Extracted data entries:
---------------

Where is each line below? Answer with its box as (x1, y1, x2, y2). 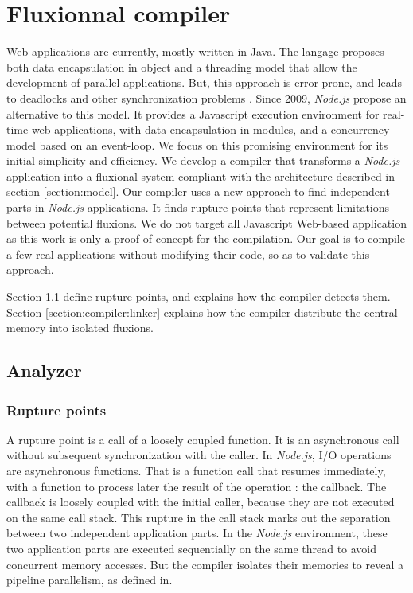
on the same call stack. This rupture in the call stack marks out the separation (6, 509, 391, 525)
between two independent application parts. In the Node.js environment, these (6, 525, 388, 541)
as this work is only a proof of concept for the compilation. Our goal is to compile (6, 230, 405, 247)
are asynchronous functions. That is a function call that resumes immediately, (6, 462, 386, 478)
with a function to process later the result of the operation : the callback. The (6, 478, 387, 494)
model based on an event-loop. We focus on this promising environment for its (6, 136, 388, 153)
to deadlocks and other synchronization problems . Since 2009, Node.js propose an (6, 89, 407, 106)
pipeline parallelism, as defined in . (6, 572, 173, 588)
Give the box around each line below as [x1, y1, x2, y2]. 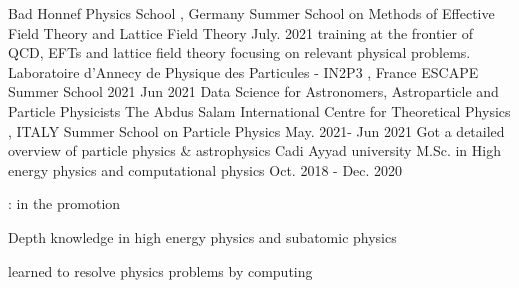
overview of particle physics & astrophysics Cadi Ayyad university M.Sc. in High [8, 140, 501, 161]
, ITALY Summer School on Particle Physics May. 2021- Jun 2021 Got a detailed [8, 120, 505, 141]
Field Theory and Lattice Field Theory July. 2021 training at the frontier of [8, 22, 473, 43]
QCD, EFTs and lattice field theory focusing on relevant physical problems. [8, 42, 471, 63]
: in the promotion [8, 193, 121, 214]
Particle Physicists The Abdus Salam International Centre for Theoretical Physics [8, 100, 511, 121]
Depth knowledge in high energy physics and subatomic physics [8, 226, 397, 247]
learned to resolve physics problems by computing [8, 260, 313, 281]
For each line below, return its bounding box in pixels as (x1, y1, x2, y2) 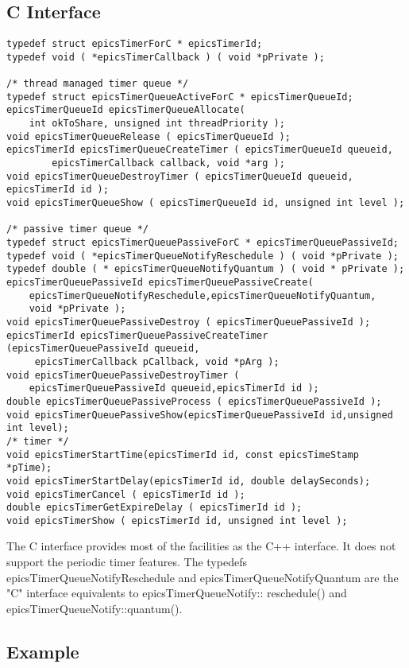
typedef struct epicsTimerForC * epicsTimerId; (6, 38, 263, 50)
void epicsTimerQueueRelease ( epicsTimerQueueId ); (6, 130, 291, 142)
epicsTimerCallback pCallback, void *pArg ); (34, 355, 280, 367)
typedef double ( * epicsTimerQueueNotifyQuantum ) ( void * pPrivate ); (6, 263, 405, 275)
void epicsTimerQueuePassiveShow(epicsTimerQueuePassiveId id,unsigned (6, 409, 393, 421)
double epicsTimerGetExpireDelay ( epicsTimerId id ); (6, 502, 303, 514)
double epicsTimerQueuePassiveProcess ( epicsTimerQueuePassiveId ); (6, 395, 382, 407)
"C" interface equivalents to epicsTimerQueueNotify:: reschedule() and (6, 584, 347, 601)
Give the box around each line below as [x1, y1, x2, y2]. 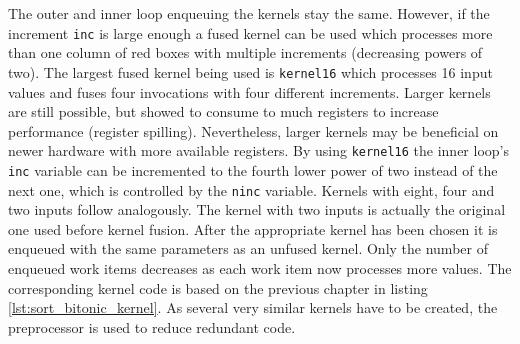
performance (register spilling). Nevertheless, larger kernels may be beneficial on [8, 120, 499, 141]
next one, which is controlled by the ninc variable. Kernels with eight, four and [8, 179, 495, 200]
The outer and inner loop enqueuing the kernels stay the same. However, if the [8, 3, 490, 23]
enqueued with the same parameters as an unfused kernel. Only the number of [8, 238, 488, 259]
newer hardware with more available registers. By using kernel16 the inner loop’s [8, 140, 509, 161]
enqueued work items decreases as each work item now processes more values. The [8, 258, 512, 279]
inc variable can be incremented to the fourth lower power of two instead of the [8, 159, 498, 180]
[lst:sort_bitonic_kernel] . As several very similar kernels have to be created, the [8, 297, 498, 318]
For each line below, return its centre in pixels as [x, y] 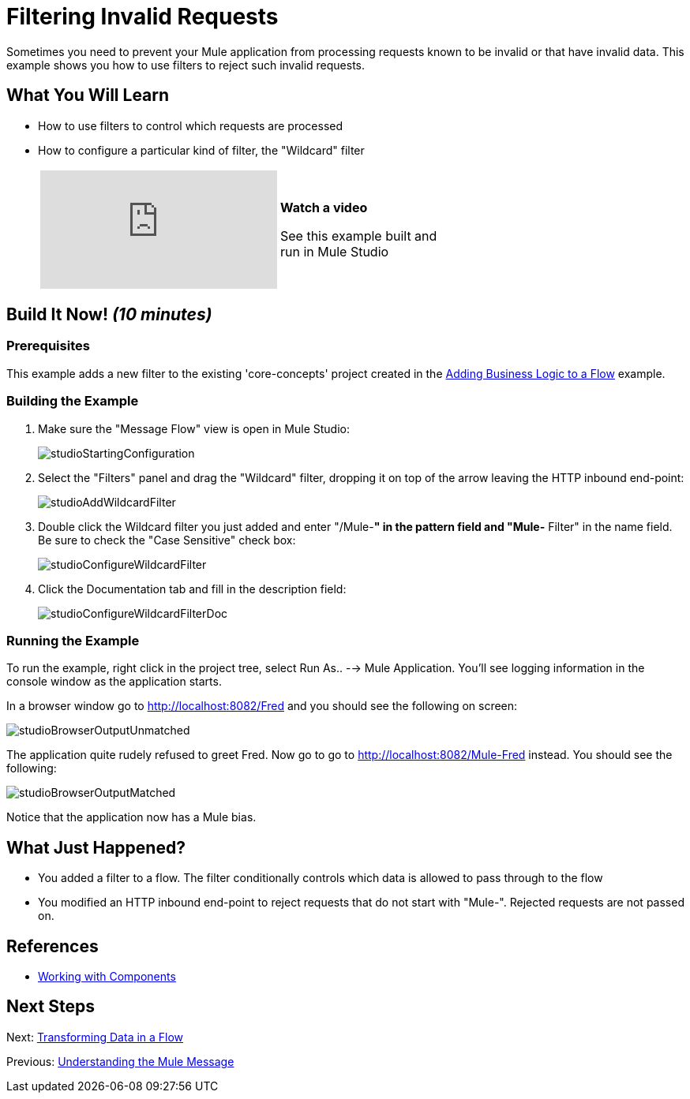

---------------

Exercise instructions
Retype the data word for word, please, and keep the images out.

Problem solution
Where is each line below? Answer with its box as (x1, y1, x2, y2). 
on the same call stack. This rupture in the call stack marks out the separation (6, 509, 391, 525)
between two independent application parts. In the Node.js environment, these (6, 525, 388, 541)
as this work is only a proof of concept for the compilation. Our goal is to compile (6, 230, 405, 247)
are asynchronous functions. That is a function call that resumes immediately, (6, 462, 386, 478)
with a function to process later the result of the operation : the callback. The (6, 478, 387, 494)
model based on an event-loop. We focus on this promising environment for its (6, 136, 388, 153)
to deadlocks and other synchronization problems . Since 2009, Node.js propose an (6, 89, 407, 106)
pipeline parallelism, as defined in . (6, 572, 173, 588)
Give the box around each line below as [x1, y1, x2, y2]. 
overview of particle physics & astrophysics Cadi Ayyad university M.Sc. in High [8, 140, 501, 161]
, ITALY Summer School on Particle Physics May. 2021- Jun 2021 Got a detailed [8, 120, 505, 141]
Field Theory and Lattice Field Theory July. 2021 training at the frontier of [8, 22, 473, 43]
QCD, EFTs and lattice field theory focusing on relevant physical problems. [8, 42, 471, 63]
: in the promotion [8, 193, 121, 214]
Particle Physicists The Abdus Salam International Centre for Theoretical Physics [8, 100, 511, 121]
Depth knowledge in high energy physics and subatomic physics [8, 226, 397, 247]
learned to resolve physics problems by computing [8, 260, 313, 281]
For each line below, return its bounding box in pixels as (x1, y1, x2, y2) 
typedef struct epicsTimerForC * epicsTimerId; (6, 38, 263, 50)
void epicsTimerQueueRelease ( epicsTimerQueueId ); (6, 130, 291, 142)
epicsTimerCallback pCallback, void *pArg ); (34, 355, 280, 367)
typedef double ( * epicsTimerQueueNotifyQuantum ) ( void * pPrivate ); (6, 263, 405, 275)
void epicsTimerQueuePassiveShow(epicsTimerQueuePassiveId id,unsigned (6, 409, 393, 421)
double epicsTimerGetExpireDelay ( epicsTimerId id ); (6, 502, 303, 514)
double epicsTimerQueuePassiveProcess ( epicsTimerQueuePassiveId ); (6, 395, 382, 407)
"C" interface equivalents to epicsTimerQueueNotify:: reschedule() and (6, 584, 347, 601)
Give the box around each line below as [x1, y1, x2, y2]. 
performance (register spilling). Nevertheless, larger kernels may be beneficial on [8, 120, 499, 141]
next one, which is controlled by the ninc variable. Kernels with eight, four and [8, 179, 495, 200]
The outer and inner loop enqueuing the kernels stay the same. However, if the [8, 3, 490, 23]
enqueued with the same parameters as an unfused kernel. Only the number of [8, 238, 488, 259]
newer hardware with more available registers. By using kernel16 the inner loop’s [8, 140, 509, 161]
enqueued work items decreases as each work item now processes more values. The [8, 258, 512, 279]
inc variable can be incremented to the fourth lower power of two instead of the [8, 159, 498, 180]
[lst:sort_bitonic_kernel] . As several very similar kernels have to be created, the [8, 297, 498, 318]
For each line below, return its centre in pixels as [x, y] 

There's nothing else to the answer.